The one thing I fear in this new chapter of life is not that grim alternative which will come eventually. What I fear most is becoming a “grumpy old man!” I don’t want to be a person who always sees the glass as half empty. I don’t want to sit on my duff and complain about the world situation or about the degeneration of the new generation of youth. I don’t want to dwell on the “Yesterday when I was young” as some kind of idyllic time. It wasn’t! In spite of some creaks in my joints, and some “forgetfulness,” I don’t want to harp on that kind of thing either. Nor, do I want to be a person who goes around saying “Jesus will take care of everything” and ignore reality and my own personal responsibility to make a difference.

Let’s party! We’ve been invited. We’re wanted at this party—a “Pourer of New Wine” will be there. Those of us who come to this grace-party will be inebriated—“sanely intoxicated” (as Keating wrote). We will be drinking the wine of a new and heightened life. That’s what I want in my eightieth year—“a new and heightened life!” It can be so, I am told, if I go to the party.



Sunday, February 26, 2023

Paul's Birthday


Today is my eldest son’s birthday.  Paul was born in “Almost heaven, West Virginia” (“Blue Ridge mountains, Shenandoah river.  Life is old there, older than the trees, Younger than the mountains, growin’ like a breeze”).  I was a junior in college at the time.  We lived in a 35-foot trailer on the college campus.  Paul’s first bedroom was a wardrobe closet where the “porta-crib” just barely fit.  He didn’t seem to mind and somehow we managed to live together quite happily.
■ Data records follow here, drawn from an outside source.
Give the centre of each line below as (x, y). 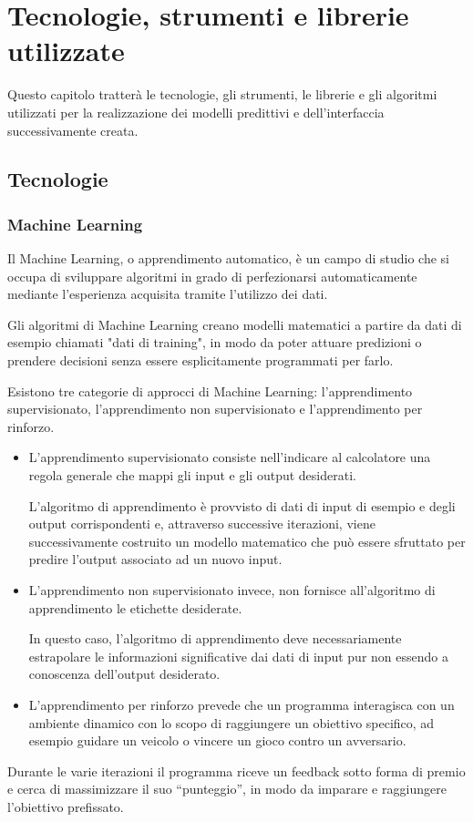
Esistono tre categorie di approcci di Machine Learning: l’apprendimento (210, 390)
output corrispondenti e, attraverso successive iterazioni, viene (202, 524)
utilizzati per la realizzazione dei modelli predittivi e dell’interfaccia (196, 112)
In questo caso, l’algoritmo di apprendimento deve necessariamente (215, 638)
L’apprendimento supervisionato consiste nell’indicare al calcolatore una (230, 457)
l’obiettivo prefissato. (66, 806)
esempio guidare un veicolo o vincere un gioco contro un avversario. (217, 740)
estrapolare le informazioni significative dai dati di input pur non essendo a (238, 656)

Paul’s sons, Austin and Nick, have enjoyed teasing their dad about being born in a “trailer park” in West Virginia.  Today, Austin and his wife, Katie, actually live in West Virginia—but not in a trailer park!


“Swiftly flow the days…Wasn’t it only yesterday when he was small?  Swiftly fly the years.”  What joy we knew when unto us a son was born, a gift given, and the gift named, Paul, on February 26, 1966!   That same joy marks this day, February 26, 2023.  Happy Birthday, Paul!




Paul, Rachel, "Dad at 80" and Luke


 

Paul in that "little" trailer


Paul and his "Mom"


Paul and Helen


Paul with his sons:  Austin and Nick


Unto us a son is born...we named the gift, Paul.